Магнолии возле «Лихтбурга», старой киношки, в это время года стоят без единого листочка, а прачечной во дворе уже и вовсе нет. Из-за этого двойного отсутствия сердце Лены, когда она ходит мимо, обретает новую глубину.
Лена ведет машину. Стемнело. У садового забора женщина в платке сгребает в кучу сорняки, повылезшие из трещин на асфальте. В свете уличного фонаря Лена видит ее забинтованные ноги в домашних тапочках. И проезжает. В последний раз в отпуске, еще из театра, она ездила по Калифорнии на огромной машине с кондиционером, рассекавшей ландшафт подобно кораблю. Мотель, пул, пустыня, джоггинг, хау-ду-ю-ду, завтрак, улыбка, хау-а-ю, деревья с воздетыми руками пророков, и все диво дивное. Съездить, то есть подивиться и позабыть. Ехать через Польшу — другое. Это значит — вспоминать. Польша имеет продолжение в ней, Лене, в ее внутреннем, черно-белом, ландшафте. Америка растворилась в сверкающей желтизне и настырной зелени за синим горизонтом. А в Польше ей видится очень многое, но не только Польша. И сама она вырастает в ту меру, какая ей открывается.
Священник на заднем сиденье разговорился, благо приближаются Ченстохова и «Черная Мадонна». Сообщает, как шестьсот лет назад в церкви разгорелся пожар и как спасли икону, когда она чуть не обуглилась. Как в черноте лика этот образ обрел завершенность и как это чудо поныне притягивает паломников. Говорит с Дальманом, но — она замечает — рассказывает всю эту историю ей. В Ченстохове у них ночевка. Таково было его пожелание.
— Поближе к Мадонне, — заметил Дальман.
— А кстати, как человек становится священником? — она косит взглядом через плечо. — И как прекращает им быть?
— Вот уж точно, — поддакивает Дальман. — От вас лучшие бегут. И как тогда с налогами на социальные нужды?
Никакого ответа. Только нахмуренное лицо в зеркале заднего вида. Не лицо, а сплошные колючки.

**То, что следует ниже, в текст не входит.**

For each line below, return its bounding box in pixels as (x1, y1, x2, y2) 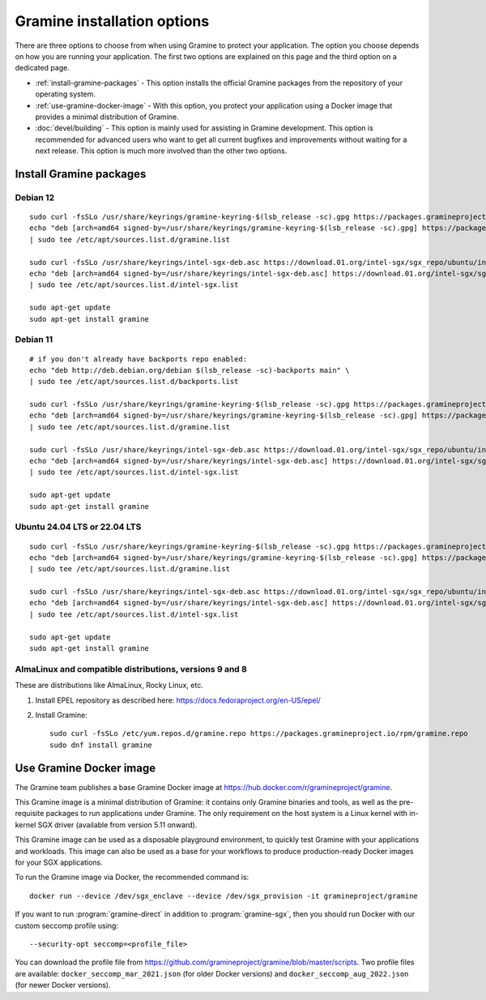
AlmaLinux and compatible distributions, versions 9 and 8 (15, 663, 247, 674)
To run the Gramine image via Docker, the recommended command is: (15, 872, 249, 882)
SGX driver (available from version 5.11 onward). (37, 819, 198, 830)
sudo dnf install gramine (49, 740, 153, 750)
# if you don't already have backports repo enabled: (29, 354, 247, 364)
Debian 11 (15, 334, 53, 345)
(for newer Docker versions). (15, 981, 111, 990)
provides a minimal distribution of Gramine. (35, 112, 179, 122)
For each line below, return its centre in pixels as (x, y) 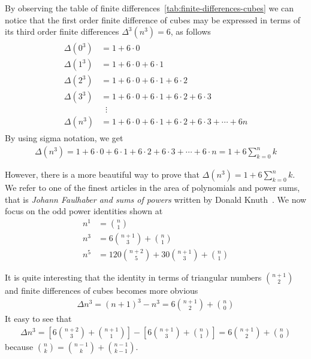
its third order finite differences (62, 31)
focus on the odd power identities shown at (84, 211)
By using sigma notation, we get (64, 138)
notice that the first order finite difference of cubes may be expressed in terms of (153, 19)
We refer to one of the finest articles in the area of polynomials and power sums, (153, 188)
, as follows (191, 31)
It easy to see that (38, 319)
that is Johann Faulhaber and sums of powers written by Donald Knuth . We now (156, 199)
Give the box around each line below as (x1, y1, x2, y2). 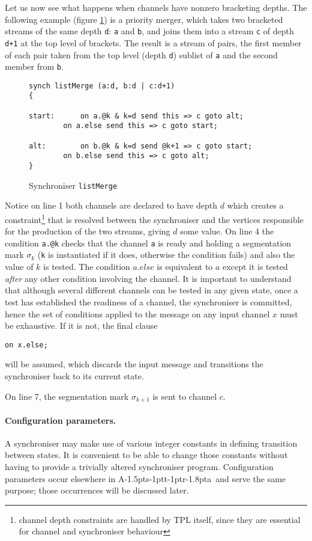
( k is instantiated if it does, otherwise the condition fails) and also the (37, 248, 295, 261)
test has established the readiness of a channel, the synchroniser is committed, (5, 295, 292, 308)
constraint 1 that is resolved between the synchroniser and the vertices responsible (5, 211, 304, 225)
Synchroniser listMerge (29, 179, 118, 191)
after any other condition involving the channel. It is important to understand (5, 272, 292, 284)
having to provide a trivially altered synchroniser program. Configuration (5, 460, 274, 472)
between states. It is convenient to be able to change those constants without (5, 448, 288, 461)
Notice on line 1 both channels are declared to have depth (5, 199, 218, 212)
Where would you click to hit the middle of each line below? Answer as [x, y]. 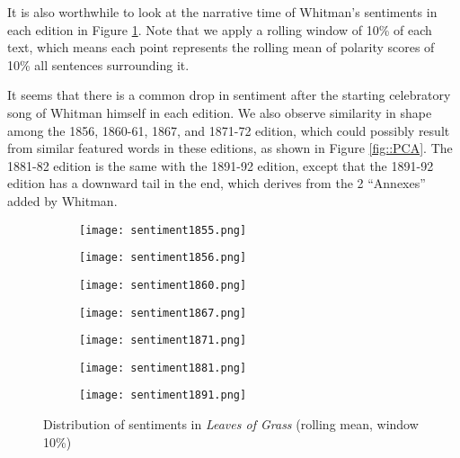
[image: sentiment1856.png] [163, 258]
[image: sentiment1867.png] [163, 313]
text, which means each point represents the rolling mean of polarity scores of [221, 47]
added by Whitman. [62, 200]
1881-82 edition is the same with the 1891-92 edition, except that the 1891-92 [221, 165]
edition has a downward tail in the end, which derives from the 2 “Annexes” [217, 183]
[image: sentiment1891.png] [163, 395]
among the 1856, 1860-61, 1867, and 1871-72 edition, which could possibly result [229, 130]
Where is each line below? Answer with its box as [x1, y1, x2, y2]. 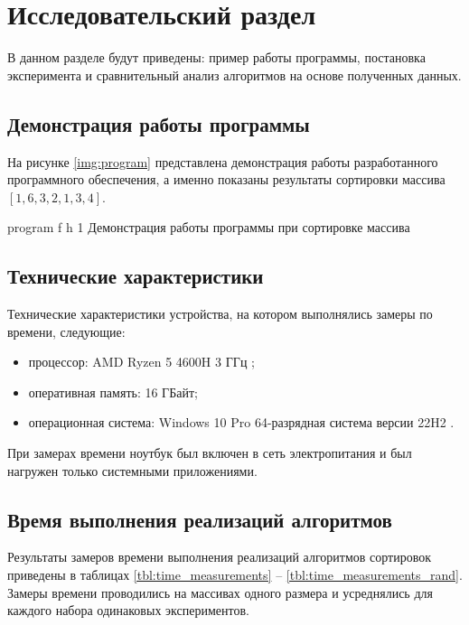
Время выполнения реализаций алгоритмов [7, 505, 392, 533]
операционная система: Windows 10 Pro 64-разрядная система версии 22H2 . [28, 413, 455, 432]
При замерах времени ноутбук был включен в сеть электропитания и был [7, 443, 412, 462]
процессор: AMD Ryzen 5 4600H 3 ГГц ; [28, 352, 255, 371]
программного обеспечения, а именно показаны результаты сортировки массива [7, 170, 446, 189]
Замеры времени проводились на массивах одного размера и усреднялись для [7, 583, 433, 602]
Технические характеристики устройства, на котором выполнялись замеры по [7, 304, 433, 323]
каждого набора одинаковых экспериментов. [7, 601, 249, 620]
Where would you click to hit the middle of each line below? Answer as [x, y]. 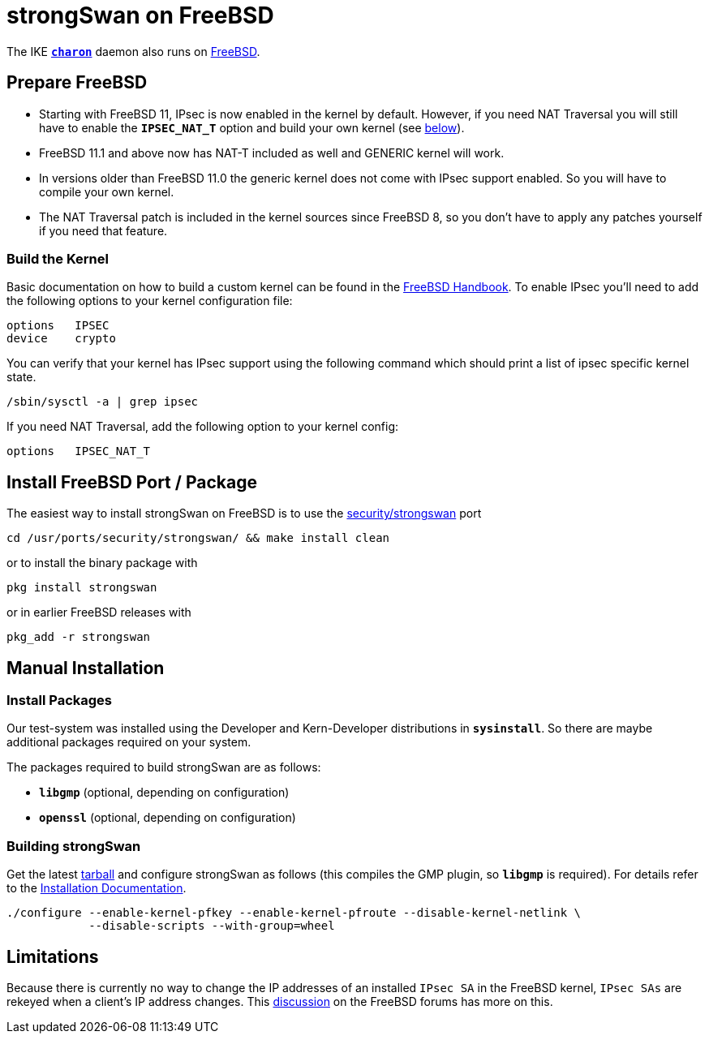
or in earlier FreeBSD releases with [99, 612]
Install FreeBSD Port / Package [132, 482]
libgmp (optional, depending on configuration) [164, 793]
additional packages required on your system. [129, 742]
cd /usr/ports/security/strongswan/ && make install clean [198, 538]
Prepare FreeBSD [77, 83]
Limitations [53, 956]
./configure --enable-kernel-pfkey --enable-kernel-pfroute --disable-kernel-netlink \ [294, 913]
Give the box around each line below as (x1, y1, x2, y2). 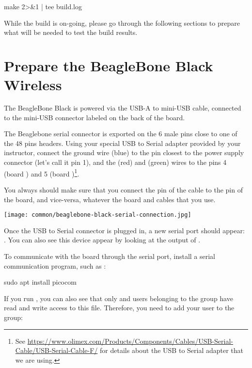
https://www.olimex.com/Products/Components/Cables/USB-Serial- (27, 336, 233, 346)
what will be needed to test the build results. (4, 27, 138, 37)
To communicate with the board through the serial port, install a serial (4, 251, 216, 261)
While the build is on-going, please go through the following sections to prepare (4, 17, 240, 28)
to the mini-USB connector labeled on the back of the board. (4, 112, 185, 122)
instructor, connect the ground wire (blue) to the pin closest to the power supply (4, 147, 244, 158)
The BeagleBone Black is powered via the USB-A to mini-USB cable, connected (4, 103, 241, 113)
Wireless (4, 75, 62, 95)
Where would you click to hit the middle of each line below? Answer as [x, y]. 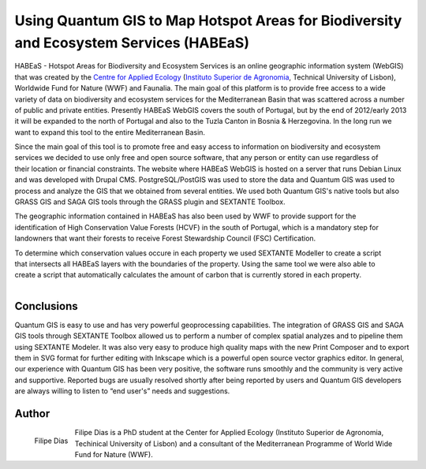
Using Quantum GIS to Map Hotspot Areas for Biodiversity [208, 20]
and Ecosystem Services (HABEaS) [132, 43]
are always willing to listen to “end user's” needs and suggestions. [122, 391]
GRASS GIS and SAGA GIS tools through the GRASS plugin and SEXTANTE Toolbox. [150, 202]
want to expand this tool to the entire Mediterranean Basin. [110, 132]
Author [32, 414]
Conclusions [46, 306]
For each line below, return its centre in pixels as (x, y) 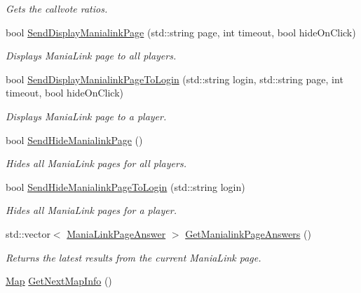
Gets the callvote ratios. (57, 8)
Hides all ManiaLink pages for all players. (96, 163)
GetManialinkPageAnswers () (248, 233)
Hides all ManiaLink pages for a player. (91, 210)
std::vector (28, 233)
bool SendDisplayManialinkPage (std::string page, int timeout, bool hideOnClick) (181, 32)
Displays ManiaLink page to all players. (91, 56)
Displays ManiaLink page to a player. (86, 116)
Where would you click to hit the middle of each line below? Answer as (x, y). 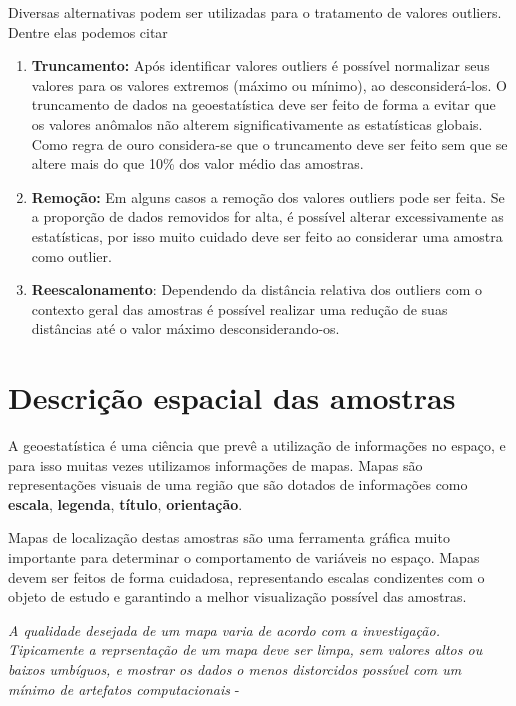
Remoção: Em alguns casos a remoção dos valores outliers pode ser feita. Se (268, 196)
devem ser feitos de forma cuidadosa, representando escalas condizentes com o (246, 576)
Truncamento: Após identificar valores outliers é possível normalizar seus (260, 65)
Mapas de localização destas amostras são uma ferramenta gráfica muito (229, 537)
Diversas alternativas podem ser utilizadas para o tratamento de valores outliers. (255, 12)
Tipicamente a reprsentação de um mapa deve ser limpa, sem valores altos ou (245, 649)
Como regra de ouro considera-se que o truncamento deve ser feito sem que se (269, 143)
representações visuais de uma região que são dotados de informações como (238, 484)
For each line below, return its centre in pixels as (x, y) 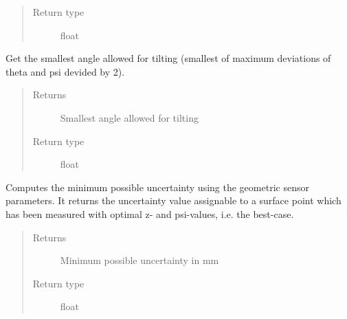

— Лучшие? — спросил, наконец.
— Ну, например, вот у Лены — Людвиг, — поясняет Дальман. — Я тебе рассказывал, нет?
Священник перебивает:
— Сначала следует в письменном виде обратиться с прошением к епископу. Тот вызовет для разговора наедине и попытается отговорить, причем любого…
Пауза.
— Любого, именно потому…
Пауза.
— Потому, что нас не так много и…
— Минутку, сейчас! — обрывает его Лена, петлей объезжая трупик животного на асфальте.
— Гадость какая, дикий кабан, — ворчит Дальман, сморкаясь в платок.
Не дикий кабан, а ежик, но Дальман разглядел только жесткую щетину. И уже прикладывается к фляжечке. «Кто пьет, тому и муха — слон», — заключила для себя Лена.
— Ну вот, а потом надо заняться поисками жилья, — подводит итог священник.
Лена опускает стекло, закуривает. Похолодало. Надо прикрыть люк. «Тут каждый ведет диалоги сам с собой, — размышляет она. — Но ведь разговор с самим собой — это внутренний ропот безответной любви».
Паоло, позволив своему предприятию погрузиться в зимнюю спячку, в начале декабря отправился с женой на родину. Мебель сдвинута, на полу огромные картины в огромных рамах. Главным образом, это кони — вставшие на дыбы, и барышни — обомлевшие при виде тех коней. «Зимняя галерея Джитти» — красные буквы наклеены у Паоло на стекле витрины. Лена пошла дальше, в «Кауфхоф». Дверь на входе в универмаг ей придержал рождественский дедок с вишнево-красным ртом и белой бородой. Прежде он торговал в киоске на вокзале. Последняя суббота перед праздником, когда магазины закрываются позже. На продавщицах рождественские шапочки с помпонами. Лена направилась к эскалатору. Кто-то тычет ей серебряный поднос с печеньем по традиционному берлинскому рецепту, и на весь универмаг разносится женский голос из громкоговорителя:
— Коллега Пипенбринк, коллега Пипенбринк, просьба подойти к кассе номер два.
Покупатели, схватив последние подарки, толкались в проходах. И детский крик отовсюду. На эскалаторе Лена попыталась встать слева, подальше от толкучки. Сошла на втором этаже, в отделе женского трикотажа.
Со дня похорон разговоров между ними не было. Но вот вчера, когда Лена приоткрыла дверь дальмановой гостиной и тут же снова захлопнула, воздух близ нее вдруг засверкал, стремительно обретая контур мерцающего небытия.
«Мама, ты умерла. Не надо мне являться, — твердила она на пути в комнату с эркером. — Я тебя боюсь».